Zachary takes his cue to leave and returns to the hall, noticing the details now that he has corrective lenses to assist him. It looks a breath away from being a crumbling ruin. Held together by spinning planets and ticking clocks and wishful thinking and string.
Part of him wants to interrogate the Keeper but most of him prefers to tread lightly given their interaction last night. Maybe Mirabel will be more forthcoming about…well, anything. Whenever she turns up. He remembers the masked king of the wild things and can’t picture her here.
Zachary picks a different hall to wander down, this one has shelves carved into the stone, books piled in irregular cubbies along with teacups and bottles and stray crayons. This hall has paintings as well, a number of them possibly done by the same artist who painted the seafaring rabbits in his room, highly realistic but with whimsical details. A portrait of a young man in a coat with a great many buttons but the buttons are all tiny clocks, from the collar to the cuffs, each reading different times. Another is a bare forest by moonlight but a single tree is alive with golden leaves. A third is a still life of fruit and wine but the apples are carved into birdcages, tiny red birds inside.
Zachary tries a few doors that don’t have name tags but most are locked.
He wonders where the dollhouse is, if it is real.

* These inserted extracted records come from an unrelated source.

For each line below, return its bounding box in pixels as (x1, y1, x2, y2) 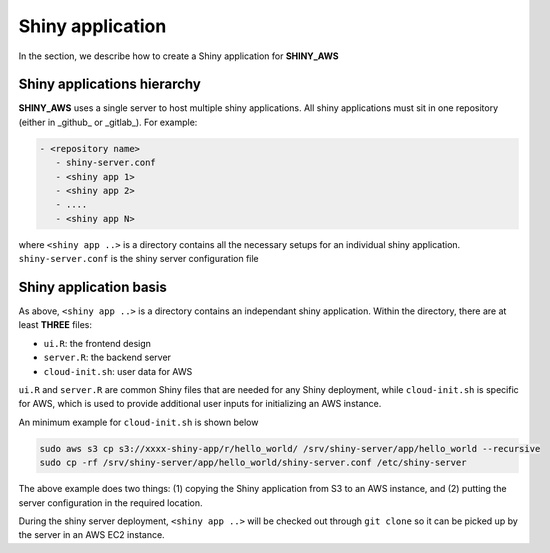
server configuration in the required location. (18, 496, 203, 509)
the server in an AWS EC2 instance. (18, 529, 165, 541)
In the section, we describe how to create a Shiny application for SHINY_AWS (18, 50, 339, 62)
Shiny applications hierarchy (18, 76, 202, 93)
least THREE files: (18, 319, 92, 331)
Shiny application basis (18, 278, 167, 295)
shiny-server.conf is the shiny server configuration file (18, 253, 259, 265)
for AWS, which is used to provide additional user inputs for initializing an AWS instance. (18, 398, 382, 410)
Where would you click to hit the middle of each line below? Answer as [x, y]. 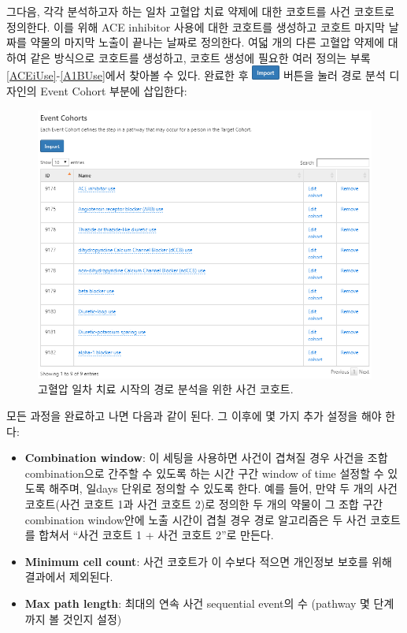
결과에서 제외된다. [69, 577]
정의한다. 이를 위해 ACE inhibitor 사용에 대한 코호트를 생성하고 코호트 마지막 [196, 26]
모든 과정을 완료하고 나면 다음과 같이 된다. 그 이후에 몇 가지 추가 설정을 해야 [194, 415]
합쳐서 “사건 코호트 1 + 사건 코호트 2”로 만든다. [156, 535]
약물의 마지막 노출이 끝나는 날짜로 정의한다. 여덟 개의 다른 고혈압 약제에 [207, 42]
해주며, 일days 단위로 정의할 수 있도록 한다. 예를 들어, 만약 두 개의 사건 [223, 488]
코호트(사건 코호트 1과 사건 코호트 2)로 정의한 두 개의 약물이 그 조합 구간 [204, 503]
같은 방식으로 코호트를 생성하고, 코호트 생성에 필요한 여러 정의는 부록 [200, 57]
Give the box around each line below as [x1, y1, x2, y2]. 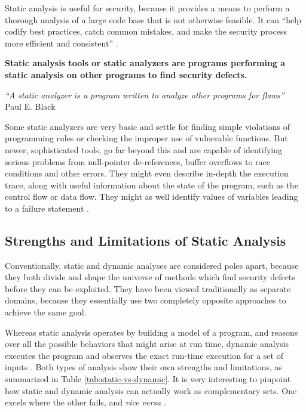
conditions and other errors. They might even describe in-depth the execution [5, 167, 289, 179]
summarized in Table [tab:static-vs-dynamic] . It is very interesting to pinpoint [5, 373, 291, 385]
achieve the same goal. [5, 306, 87, 318]
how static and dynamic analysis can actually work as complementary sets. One [5, 384, 297, 396]
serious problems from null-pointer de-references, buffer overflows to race [5, 155, 271, 168]
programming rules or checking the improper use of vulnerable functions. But [5, 132, 288, 144]
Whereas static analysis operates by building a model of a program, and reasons [5, 326, 298, 338]
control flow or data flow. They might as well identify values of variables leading [5, 190, 298, 203]
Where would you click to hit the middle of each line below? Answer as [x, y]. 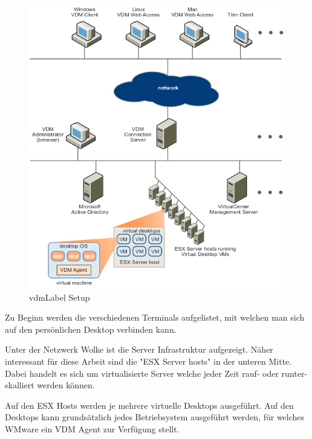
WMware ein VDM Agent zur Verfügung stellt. [92, 428]
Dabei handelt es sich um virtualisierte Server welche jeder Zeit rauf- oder [142, 373]
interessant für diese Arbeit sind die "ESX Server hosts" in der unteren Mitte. [148, 361]
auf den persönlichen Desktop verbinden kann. [91, 329]
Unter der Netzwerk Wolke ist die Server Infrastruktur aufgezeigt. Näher [139, 349]
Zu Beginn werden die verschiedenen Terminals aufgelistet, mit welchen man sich [155, 317]
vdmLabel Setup [60, 297]
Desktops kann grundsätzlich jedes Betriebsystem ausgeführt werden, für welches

Almost as soon as he thinks it he spots a doll on a shelf.
A single rounded wooden doll painted like a woman wrapped in a robe of stars. Her eyes are closed but her simple painted mouth is curled up in a smile, a few strokes of slivered-moon paint creating an entire expression of expectant calm. An expression like the closing of the eyes before blowing out the candles on a birthday cake. The doll is carved in a style that reminds him at first of his mother’s kokeshi collection, but then he finds a well-disguised seam around its rounded waist and realizes it is more like a Russian matryoshka. He carefully turns the doll and separates the top half from the lower.
Within the lady in her robe of stars is an owl.
Within the owl is another woman, this one wearing gold, her eyes open.
Within the golden woman is a cat, its eyes the same shade of gold as the woman who came before.
Within the cat is a little girl with long curly hair and a sky-blue dress, her eyes open but looking off to the side, more interested in something else beyond the person looking at her.
The tiniest doll is a bee, actual-size.
Something moves at the end of the hall where the stone is draped with red velvet curtains—something bigger than a cat—but when Zachary looks there is nothing. He joins all of the dolls’ halves together separately and leaves them standing in a row along the shelf, rather than letting them remain trapped all in one person, and then continues on.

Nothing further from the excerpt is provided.